### Task to complete:
Look through the records, and whenever a line includes the word "rail", copy it.

### Source data:

########################################

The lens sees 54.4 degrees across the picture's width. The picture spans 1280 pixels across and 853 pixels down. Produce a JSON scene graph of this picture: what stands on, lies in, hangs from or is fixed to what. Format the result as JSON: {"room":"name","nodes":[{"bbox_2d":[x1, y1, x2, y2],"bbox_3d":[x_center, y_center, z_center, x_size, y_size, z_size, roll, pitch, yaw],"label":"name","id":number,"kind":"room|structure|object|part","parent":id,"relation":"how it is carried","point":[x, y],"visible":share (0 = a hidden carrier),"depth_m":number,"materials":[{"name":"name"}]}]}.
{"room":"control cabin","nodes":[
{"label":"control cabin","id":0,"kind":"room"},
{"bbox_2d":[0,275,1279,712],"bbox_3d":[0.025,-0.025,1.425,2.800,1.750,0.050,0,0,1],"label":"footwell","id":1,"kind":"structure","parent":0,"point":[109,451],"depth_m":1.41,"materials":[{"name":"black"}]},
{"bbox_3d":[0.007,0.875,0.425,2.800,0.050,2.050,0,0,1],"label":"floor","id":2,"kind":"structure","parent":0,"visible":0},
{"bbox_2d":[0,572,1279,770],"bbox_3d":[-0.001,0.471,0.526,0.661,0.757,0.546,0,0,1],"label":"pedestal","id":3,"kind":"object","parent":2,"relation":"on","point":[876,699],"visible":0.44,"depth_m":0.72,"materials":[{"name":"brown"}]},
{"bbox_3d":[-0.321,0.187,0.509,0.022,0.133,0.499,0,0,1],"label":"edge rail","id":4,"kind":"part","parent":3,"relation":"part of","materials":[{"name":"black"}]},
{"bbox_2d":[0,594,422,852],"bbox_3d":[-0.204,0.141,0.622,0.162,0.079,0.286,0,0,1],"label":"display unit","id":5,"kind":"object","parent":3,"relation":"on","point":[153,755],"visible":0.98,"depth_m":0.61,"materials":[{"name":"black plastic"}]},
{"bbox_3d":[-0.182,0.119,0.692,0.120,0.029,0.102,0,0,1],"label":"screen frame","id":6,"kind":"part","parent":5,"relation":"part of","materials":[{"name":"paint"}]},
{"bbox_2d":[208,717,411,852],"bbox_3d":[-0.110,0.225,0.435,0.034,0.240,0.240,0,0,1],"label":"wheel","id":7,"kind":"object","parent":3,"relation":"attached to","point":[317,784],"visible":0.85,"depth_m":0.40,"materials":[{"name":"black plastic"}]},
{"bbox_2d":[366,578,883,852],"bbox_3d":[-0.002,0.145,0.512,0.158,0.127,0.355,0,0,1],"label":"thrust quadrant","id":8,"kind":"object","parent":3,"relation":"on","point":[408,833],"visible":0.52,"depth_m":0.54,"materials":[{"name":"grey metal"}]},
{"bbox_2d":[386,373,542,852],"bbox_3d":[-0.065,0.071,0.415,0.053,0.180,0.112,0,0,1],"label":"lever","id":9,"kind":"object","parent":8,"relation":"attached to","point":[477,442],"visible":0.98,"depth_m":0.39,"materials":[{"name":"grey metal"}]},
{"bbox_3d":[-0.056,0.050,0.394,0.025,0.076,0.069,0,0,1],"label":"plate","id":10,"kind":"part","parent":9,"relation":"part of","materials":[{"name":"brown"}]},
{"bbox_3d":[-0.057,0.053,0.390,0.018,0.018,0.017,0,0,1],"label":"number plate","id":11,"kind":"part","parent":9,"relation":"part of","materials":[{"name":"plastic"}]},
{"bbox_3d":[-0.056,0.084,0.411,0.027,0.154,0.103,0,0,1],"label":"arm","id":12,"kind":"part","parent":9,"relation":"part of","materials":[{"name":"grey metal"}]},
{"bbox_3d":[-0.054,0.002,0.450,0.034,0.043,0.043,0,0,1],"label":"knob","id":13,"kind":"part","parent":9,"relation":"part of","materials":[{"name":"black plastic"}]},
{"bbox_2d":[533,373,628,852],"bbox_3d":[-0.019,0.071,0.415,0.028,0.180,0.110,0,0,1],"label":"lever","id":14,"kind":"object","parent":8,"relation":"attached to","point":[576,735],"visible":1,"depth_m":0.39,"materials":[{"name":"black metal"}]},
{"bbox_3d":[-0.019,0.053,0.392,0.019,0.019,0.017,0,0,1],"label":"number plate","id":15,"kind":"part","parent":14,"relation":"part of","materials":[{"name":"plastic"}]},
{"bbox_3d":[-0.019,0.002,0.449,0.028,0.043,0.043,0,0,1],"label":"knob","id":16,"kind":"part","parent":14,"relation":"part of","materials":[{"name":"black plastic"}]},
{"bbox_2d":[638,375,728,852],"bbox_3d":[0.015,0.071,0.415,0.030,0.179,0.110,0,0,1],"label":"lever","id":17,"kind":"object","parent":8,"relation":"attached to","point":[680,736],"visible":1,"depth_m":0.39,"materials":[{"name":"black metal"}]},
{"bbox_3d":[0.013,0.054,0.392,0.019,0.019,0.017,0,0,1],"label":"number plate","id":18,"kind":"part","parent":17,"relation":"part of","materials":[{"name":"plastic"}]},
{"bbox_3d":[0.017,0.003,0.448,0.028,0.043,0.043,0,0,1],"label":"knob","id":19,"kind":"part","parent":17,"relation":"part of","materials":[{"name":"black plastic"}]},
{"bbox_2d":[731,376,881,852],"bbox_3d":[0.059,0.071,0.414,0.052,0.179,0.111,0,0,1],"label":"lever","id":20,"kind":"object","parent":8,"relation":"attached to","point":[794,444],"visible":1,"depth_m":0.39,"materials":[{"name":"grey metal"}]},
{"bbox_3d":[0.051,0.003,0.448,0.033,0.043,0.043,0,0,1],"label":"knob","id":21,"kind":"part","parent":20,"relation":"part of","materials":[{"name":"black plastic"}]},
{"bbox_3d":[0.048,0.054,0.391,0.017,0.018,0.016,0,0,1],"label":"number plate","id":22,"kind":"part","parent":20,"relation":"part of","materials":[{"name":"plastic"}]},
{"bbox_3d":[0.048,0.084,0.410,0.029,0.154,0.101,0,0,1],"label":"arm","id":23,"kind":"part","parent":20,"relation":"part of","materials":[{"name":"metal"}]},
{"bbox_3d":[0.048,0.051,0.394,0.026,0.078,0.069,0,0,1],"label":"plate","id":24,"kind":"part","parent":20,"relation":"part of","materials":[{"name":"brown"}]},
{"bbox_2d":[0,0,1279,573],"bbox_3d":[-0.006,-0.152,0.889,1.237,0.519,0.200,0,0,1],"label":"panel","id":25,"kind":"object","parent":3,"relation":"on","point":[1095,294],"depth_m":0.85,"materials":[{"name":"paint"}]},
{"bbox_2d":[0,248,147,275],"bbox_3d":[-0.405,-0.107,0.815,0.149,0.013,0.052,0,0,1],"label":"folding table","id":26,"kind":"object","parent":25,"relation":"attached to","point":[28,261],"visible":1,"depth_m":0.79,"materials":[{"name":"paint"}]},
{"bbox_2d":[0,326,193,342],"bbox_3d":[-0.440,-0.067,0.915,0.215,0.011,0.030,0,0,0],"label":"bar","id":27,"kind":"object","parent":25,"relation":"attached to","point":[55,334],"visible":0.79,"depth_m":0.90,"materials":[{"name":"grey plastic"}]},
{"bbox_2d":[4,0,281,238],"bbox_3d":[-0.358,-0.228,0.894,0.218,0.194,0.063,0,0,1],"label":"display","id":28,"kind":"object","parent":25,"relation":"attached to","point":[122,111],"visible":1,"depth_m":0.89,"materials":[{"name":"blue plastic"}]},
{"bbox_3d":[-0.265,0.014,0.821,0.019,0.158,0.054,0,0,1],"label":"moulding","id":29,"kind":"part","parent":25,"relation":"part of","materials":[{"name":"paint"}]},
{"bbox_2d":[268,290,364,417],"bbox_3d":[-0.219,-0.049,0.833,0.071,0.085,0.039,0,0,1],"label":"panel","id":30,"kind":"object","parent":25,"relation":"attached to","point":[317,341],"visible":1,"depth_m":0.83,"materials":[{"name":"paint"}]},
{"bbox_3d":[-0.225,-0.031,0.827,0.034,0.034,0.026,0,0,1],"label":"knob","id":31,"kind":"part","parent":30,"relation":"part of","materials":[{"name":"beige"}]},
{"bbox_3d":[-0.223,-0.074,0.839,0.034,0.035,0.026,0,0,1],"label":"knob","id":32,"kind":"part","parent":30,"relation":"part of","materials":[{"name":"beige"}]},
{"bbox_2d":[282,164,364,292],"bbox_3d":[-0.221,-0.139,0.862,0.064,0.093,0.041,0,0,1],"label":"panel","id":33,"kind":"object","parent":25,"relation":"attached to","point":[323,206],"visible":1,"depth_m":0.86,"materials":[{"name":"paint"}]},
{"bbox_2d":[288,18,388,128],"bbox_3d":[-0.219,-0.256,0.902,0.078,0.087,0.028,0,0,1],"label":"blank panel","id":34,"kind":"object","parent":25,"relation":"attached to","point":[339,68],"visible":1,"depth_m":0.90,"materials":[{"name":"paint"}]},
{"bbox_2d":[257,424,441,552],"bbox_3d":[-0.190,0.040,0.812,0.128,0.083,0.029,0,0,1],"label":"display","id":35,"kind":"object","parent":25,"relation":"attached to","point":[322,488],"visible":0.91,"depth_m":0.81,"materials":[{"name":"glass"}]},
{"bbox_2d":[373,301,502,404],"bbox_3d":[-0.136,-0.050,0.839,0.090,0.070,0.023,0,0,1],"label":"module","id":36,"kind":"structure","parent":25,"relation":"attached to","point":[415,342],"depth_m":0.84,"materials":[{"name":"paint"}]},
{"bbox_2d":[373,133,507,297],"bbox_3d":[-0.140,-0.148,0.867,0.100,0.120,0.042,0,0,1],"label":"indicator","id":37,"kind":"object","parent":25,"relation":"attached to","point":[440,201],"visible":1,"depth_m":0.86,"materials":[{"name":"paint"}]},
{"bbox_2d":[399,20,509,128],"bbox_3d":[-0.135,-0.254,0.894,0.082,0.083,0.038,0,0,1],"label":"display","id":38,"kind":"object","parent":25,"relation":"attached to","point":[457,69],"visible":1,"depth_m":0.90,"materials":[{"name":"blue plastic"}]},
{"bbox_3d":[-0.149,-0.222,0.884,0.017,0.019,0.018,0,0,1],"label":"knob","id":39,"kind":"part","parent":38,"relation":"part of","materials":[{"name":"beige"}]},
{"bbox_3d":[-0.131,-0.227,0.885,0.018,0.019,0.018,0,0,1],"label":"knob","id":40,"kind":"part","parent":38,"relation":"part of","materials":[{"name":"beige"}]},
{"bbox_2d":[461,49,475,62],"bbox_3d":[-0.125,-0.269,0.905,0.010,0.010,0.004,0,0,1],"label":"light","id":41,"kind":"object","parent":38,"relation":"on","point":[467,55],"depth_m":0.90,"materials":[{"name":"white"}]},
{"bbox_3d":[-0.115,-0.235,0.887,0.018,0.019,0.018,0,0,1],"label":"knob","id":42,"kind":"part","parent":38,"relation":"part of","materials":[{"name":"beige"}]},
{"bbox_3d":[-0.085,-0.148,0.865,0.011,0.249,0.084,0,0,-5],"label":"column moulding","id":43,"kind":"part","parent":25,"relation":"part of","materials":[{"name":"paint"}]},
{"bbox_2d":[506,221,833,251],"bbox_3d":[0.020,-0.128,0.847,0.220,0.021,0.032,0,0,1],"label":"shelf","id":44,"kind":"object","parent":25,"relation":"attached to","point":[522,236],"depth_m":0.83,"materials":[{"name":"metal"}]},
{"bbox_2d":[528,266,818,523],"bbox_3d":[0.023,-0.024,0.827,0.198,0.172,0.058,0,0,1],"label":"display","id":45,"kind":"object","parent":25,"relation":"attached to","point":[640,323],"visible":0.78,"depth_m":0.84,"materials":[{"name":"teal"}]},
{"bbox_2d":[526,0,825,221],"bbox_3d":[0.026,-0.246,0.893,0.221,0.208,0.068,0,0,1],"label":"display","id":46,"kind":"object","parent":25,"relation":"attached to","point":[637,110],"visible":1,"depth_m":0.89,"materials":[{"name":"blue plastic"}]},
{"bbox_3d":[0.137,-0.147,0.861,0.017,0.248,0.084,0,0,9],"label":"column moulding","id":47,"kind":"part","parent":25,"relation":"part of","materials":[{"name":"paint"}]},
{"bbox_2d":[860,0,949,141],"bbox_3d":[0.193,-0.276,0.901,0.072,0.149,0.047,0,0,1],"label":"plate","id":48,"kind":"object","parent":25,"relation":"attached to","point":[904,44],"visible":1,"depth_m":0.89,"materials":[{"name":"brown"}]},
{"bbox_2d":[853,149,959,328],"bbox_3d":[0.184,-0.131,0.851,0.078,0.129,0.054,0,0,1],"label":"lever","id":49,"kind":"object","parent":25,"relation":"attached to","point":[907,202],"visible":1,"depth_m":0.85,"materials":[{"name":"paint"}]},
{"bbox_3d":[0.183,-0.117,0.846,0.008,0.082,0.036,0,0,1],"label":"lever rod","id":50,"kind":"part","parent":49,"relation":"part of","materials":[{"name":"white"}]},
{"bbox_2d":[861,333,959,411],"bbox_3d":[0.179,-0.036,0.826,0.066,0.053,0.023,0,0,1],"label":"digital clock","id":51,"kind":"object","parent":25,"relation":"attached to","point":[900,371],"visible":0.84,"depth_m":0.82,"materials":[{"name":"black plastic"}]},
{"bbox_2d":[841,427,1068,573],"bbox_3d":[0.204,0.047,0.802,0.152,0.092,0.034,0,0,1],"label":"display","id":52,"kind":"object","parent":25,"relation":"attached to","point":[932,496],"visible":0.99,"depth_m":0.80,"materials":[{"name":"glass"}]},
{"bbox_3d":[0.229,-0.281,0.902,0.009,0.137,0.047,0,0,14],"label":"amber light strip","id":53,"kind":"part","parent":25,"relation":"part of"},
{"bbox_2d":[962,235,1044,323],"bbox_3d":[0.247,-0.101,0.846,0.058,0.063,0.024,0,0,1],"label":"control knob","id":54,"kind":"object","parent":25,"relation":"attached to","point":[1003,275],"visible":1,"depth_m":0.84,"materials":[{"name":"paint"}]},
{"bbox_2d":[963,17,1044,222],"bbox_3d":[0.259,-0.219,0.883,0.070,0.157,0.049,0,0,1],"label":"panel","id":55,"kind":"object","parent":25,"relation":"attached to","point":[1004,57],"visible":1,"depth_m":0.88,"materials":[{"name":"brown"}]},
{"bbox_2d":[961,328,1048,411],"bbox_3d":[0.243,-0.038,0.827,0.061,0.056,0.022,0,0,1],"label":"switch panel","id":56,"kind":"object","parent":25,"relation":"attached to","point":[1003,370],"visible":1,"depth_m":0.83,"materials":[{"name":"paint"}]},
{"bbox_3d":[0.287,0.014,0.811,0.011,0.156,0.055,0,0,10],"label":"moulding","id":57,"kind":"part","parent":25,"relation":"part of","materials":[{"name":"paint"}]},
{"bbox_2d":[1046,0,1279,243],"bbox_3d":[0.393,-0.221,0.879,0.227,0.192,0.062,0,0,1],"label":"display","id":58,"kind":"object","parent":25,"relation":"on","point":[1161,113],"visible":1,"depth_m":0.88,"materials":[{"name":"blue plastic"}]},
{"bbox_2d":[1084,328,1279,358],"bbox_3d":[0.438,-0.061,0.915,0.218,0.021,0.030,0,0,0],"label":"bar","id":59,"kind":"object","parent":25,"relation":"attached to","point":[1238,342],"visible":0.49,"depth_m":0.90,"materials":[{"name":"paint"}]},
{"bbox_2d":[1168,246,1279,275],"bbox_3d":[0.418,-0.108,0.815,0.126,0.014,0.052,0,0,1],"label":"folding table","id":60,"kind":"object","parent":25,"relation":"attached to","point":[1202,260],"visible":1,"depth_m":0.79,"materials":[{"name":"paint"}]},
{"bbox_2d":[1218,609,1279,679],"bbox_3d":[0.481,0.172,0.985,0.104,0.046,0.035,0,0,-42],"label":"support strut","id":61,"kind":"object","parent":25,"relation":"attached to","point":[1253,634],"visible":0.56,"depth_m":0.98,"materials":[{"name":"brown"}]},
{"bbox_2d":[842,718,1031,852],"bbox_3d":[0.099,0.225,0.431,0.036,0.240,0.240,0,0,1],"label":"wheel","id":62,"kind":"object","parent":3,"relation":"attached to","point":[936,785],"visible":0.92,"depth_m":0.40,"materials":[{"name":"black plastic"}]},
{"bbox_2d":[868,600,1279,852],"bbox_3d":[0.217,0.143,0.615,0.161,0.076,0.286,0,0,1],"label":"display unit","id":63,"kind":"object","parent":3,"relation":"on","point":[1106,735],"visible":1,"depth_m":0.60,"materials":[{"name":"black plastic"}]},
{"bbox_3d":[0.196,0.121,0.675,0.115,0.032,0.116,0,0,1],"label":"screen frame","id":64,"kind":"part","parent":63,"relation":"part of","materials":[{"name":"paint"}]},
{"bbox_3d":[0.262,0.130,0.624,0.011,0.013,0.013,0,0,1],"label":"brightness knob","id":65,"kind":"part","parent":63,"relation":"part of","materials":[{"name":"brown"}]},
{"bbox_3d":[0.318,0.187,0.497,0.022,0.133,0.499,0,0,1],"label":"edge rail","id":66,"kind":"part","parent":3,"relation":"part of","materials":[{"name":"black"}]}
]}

########################################

### Result of the task:
{"bbox_3d":[-0.321,0.187,0.509,0.022,0.133,0.499,0,0,1],"label":"edge rail","id":4,"kind":"part","parent":3,"relation":"part of","materials":[{"name":"black"}]},
{"bbox_3d":[0.318,0.187,0.497,0.022,0.133,0.499,0,0,1],"label":"edge rail","id":66,"kind":"part","parent":3,"relation":"part of","materials":[{"name":"black"}]}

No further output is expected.